Ingredients (Serves 6-8)

  • 100g/4oz butter, at room temperature
  • 100g/4oz caster sugar
  • 3 eggs, beaten
  • 1/2 tsp almond extract
  • 100g/4oz ground almonds
  • 100g/4oz self-raising flour
  • 25g/1oz instant polenta or semolina
  • Pinch of salt
For the topping:

  • 1 eating apple, cored and sliced
  • 1 Red Tractor pear, cored and sliced
  • 2 plums, pitted and sliced
  • 2 tbsp water
  • 50g/2oz granulated sugar
  • Icing sugar to sprinkle
Method

Preheat the oven to 170°C, 325°F, Gas 3. Grease and line a 20cm/8in round cake tin.Beat together the butter and sugar until light and fluffy. Add the eggs a little at a time, beating well between each addition. Stir in the almond extract.

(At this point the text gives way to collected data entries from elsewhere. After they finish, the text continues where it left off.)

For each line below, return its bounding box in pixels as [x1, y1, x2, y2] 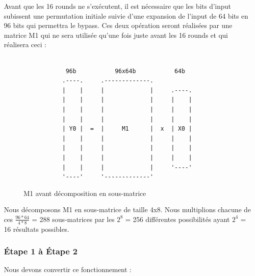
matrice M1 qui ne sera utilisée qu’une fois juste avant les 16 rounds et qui [4, 29, 228, 40]
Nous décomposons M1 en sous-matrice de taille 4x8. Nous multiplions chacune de [4, 204, 251, 215]
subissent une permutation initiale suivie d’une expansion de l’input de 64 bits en [4, 10, 248, 21]
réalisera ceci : [4, 39, 47, 50]
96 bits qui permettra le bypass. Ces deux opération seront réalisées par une [4, 20, 232, 30]
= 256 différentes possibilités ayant [125, 214, 230, 224]
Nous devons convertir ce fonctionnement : [4, 264, 131, 274]
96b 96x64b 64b [65, 67, 185, 75]
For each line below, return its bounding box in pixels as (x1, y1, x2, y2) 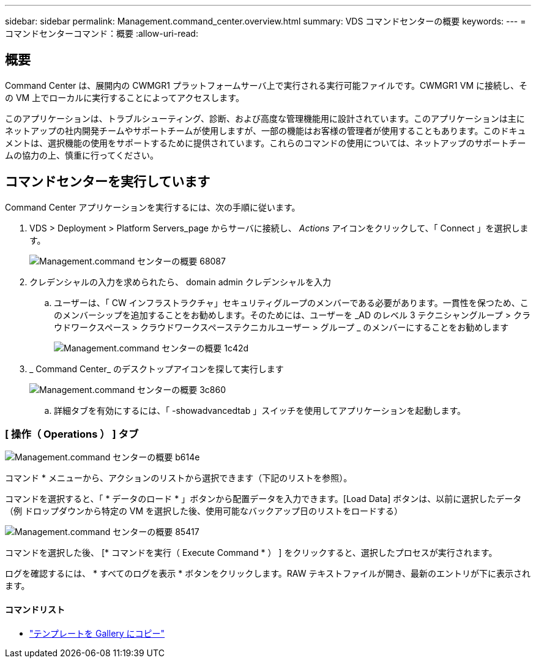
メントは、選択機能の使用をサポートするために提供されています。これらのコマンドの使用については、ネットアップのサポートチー (5, 137, 526, 148)
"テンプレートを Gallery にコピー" (29, 627, 165, 639)
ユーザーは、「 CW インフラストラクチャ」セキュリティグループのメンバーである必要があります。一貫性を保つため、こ (54, 297, 529, 308)
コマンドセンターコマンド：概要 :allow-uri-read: (5, 28, 198, 39)
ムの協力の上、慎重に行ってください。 (5, 149, 158, 160)
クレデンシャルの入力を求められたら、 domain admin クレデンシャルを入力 (29, 276, 331, 287)
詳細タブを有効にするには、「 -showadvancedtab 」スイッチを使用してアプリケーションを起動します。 (54, 405, 466, 416)
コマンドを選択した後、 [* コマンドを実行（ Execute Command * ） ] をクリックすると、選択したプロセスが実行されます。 (5, 547, 497, 558)
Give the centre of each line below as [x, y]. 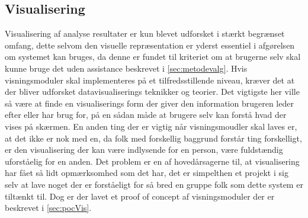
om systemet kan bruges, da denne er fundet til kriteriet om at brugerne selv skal [153, 57]
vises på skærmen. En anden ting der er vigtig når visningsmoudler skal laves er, [151, 126]
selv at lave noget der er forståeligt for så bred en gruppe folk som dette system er [154, 184]
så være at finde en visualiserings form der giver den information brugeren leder [149, 103]
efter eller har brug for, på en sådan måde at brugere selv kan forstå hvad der [146, 115]
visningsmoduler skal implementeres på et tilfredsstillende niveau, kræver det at [150, 80]
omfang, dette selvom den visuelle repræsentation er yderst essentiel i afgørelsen [150, 45]
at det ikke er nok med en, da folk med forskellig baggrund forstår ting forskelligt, [153, 138]
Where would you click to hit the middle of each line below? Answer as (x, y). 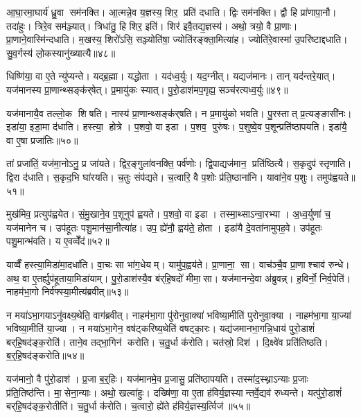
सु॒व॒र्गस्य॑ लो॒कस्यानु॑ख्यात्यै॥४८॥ (61, 52)
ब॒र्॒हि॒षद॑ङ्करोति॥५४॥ (45, 355)
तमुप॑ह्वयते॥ (336, 176)
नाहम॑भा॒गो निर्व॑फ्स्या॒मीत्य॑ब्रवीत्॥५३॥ (68, 291)
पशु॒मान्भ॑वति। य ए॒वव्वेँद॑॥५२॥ (58, 241)
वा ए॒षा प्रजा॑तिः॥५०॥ (42, 140)

In a separate bowl, mix together the ground almonds, flour, polenta or semolina and the salt. Gently fold into the creamed mixture using a large metal spoon. Pour into the prepared tin, level the surface and bake for 35-40 minutes, until the surface is firm to the touch. Cool on a rack for 15 minutes then lift the cake from the tin and cool.

For the topping, place the apple, pear, plums, water and sugar in a nonstick frying pan. Cook over a medium heat, stirring often, until the fruit begins to caramelise. Cool slightly then tip on top of the cake. Leave to cool completely. Sprinkle with icing sugar to serve.